2. The energy-saving deep solution dehumidification equipment according to claim 1, characterized in that, The first dehumidification component includes a packing material, a sprayer, and a water tank; The sprayer and the water tank are respectively located on the upper and lower sides of the packing material; The water tank is connected to the sprayer through a circulation pipeline, and a circulation pump is installed on the circulation pipeline; The second dehumidification component and the regeneration component have the same structure as the first dehumidification component.
3. The energy-saving deep solution dehumidification equipment according to claim 2, characterized in that, The second heat pump system also includes a steel-titanium coaxial evaporator. The circulation pipeline of the first dehumidification component exchanges heat with the steel-titanium coaxial evaporator. The circulation pipeline of the first dehumidification component is connected to the first inlet of the first heat exchanger through a branch pipeline. The first outlet of the first heat exchanger is connected to the sprayer of the regeneration component through a pipeline. The second inlet of the first heat exchanger is connected to the water tank of the regeneration component through a pipeline. The second outlet of the first heat exchanger is connected to the sprayer of the first dehumidification component through a pipeline.

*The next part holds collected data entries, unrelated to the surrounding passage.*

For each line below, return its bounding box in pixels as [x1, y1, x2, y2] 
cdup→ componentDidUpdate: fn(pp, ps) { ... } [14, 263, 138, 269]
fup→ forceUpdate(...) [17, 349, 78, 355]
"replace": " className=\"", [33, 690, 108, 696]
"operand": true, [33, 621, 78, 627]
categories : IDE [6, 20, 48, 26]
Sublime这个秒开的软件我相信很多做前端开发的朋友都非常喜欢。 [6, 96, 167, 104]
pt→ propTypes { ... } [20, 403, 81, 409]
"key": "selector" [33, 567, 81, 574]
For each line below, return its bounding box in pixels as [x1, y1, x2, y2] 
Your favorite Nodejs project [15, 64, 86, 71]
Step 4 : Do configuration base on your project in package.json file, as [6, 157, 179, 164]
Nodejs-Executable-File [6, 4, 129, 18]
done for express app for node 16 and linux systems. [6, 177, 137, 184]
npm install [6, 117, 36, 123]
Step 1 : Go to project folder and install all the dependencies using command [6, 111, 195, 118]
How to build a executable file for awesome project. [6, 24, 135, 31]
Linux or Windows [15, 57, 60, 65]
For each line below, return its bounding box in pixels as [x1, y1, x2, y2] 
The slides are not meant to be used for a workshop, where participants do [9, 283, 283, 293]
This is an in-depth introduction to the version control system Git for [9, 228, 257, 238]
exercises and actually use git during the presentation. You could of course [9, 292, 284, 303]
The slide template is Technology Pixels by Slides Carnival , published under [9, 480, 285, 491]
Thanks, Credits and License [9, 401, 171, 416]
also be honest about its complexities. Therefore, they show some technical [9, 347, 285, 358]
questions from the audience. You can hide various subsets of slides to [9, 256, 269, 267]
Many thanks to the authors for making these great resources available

4. The energy-saving deep solution dehumidification equipment according to claim 3, characterized in that, The circulation pipeline of the regeneration component exchanges heat with the second condenser. The circulation pipeline of the regeneration component is connected to the first inlet of the second heat exchanger through a branch pipeline. The first outlet of the second heat exchanger is connected to the water tank of the second dehumidification component through a pipeline. The second inlet of the second heat exchanger is connected to the water tank of the second dehumidification component. The second outlet of the second heat exchanger is connected to the water tank of the regeneration component.
5. The energy-saving deep solution dehumidification equipment according to claim 2, characterized in that, The water tank of the first dehumidification component is connected to the water tank of the regeneration component via a pipeline.
6. The energy-saving deep solution dehumidification equipment according to claim 2, characterized in that, The packing material is a wet curtain.